* _Problem description_
A word-for-word restatement of every entry is what is needed here.

* _Data to use_
====
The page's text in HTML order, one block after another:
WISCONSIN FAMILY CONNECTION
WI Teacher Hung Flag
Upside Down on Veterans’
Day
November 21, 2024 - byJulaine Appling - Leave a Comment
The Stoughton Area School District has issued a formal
====
* _Answer space_
The page's text in HTML order, one block after another:
WISCONSIN FAMILY CONNECTION
WI Teacher Hung Flag
Upside Down on Veterans’
Day
November 21, 2024 - byJulaine Appling - Leave a Comment
The Stoughton Area School District has issued a formal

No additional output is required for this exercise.